You can have it send you an email before it were to reboot or when it comes up from a reboot. That way you would know exactly when it occurs to check the logs.

1 Like

First thing i’d be doing is a memory test and/or other hardware tests.

If you have a second system you may also want to consider directing its syslog to that, so you if the problem is storage related, you still get the log over the network.

I’d definitely run hardware diags though, in my experience FreeNAS is pretty solid. I’ve only seen reliability issues from hardware.

2 Likes

Ok, I’ll see about getting the logs directed away from that machine. Thats going to suck if its hardware.

I do have a debug and in going through it is where I found the unscheduled restart. I also want to say I saw something panic related but whatever followed it was gibberish to me.
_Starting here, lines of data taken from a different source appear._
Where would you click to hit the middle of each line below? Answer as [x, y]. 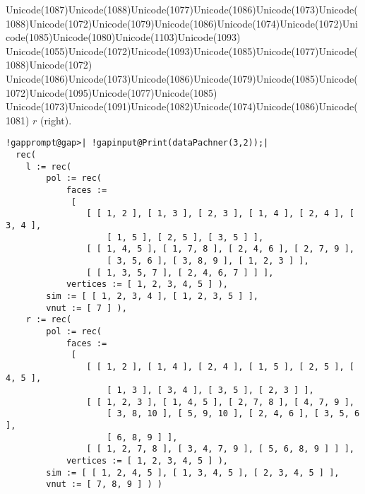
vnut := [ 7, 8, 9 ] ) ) [104, 484]
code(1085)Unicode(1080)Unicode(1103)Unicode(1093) [123, 37]
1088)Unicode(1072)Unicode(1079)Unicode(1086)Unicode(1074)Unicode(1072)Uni [182, 23]
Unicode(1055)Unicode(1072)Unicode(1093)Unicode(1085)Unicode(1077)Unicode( [182, 51]
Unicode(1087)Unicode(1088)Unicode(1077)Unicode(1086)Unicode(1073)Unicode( [182, 9]
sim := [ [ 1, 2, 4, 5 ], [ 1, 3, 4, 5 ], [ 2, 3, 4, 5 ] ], [193, 472]
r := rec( [49, 320]
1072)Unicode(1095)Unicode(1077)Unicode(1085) [112, 92]

I used to get this when it did a scrub. It basically got too hot (2u chassis and crap fans). Try reapplying thermal paste and check your fans as it may be thermal.

But yes most likely hardware. FreeNAS doesn’t “just crash”

1 Like

As above, it could just be something like thermal paste, RAM not quite seated properly, etc. Not necessarily broken, but could simply be dislodged, overheating, etc.

One of the things that makes me hesitate on hardware is the lack of events in idrac. I figure if freenas was getting hot enough to restart idrac would have events to.

Either way I will setup getting the logs and try to do some hardware testing.

Not suggesting this is your issue, but i have actually had a server with major problems and failing to boot before due to a faulty DELL Drac module (before they were called iDrac).

We had to pull the DRAC out to get it to boot. :smiley:

It could also be that you’re hitting some obscure hardware/driver bug, it would be worth googling for issues with your hardware chipset(s) - particularly SCSI controller - for both FreeNAS and FreeBSD.

So I found this after the last reboot.

<118>Sat Mar 14 18:04:24 PDT 2020
bridge0: Ethernet address: 02:86:b2:da:b4:00
epair0a: Ethernet address: 02:66:10:00:07:0a
epair0b: Ethernet address: 02:66:10:00:08:0b
<5>epair0a: link state changed to UP
<5>epair0b: link state changed to UP
<6>epair0a: changing name to 'vnet0:1'
<6>bce0: promiscuous mode enabled
<5>bridge0: link state changed to UP
<6>vnet0:1: promiscuous mode enabled
<6>arp: 172.16.123.51 moved from f0:9f:c2:c3:e4:12 to 00:0c:29:fa:c6:72 on bce0
MCA: Bank 5, Status 0xbe00000000800400
MCA: Global Cap 0x0000000000001c09, Status 0x0000000000000004
MCA: Vendor "GenuineIntel", ID 0x106a5, APIC ID 16
MCA: CPU 0 UNCOR PCC internal timer error
MCA: Address 0x806577869
MCA: Misc 0x0
panic: Unrecoverable machine check exception

It’s either something with the cpu or the socket. From my experience it’s usually the socket. Please reseat the cpu.

That or try googling the error. Now that I think about that’s probably the best bet.

Most say its a hardware problem but I did find an instance where someone said a microcode update packaged with the bios update fixed the problem. So I downloaded the bios update from dell and applied it.

If that doesnt work I’ll see about pulling it out and reseating the cpu. Its not easy to get it from its current physical location to a point where I can work on it.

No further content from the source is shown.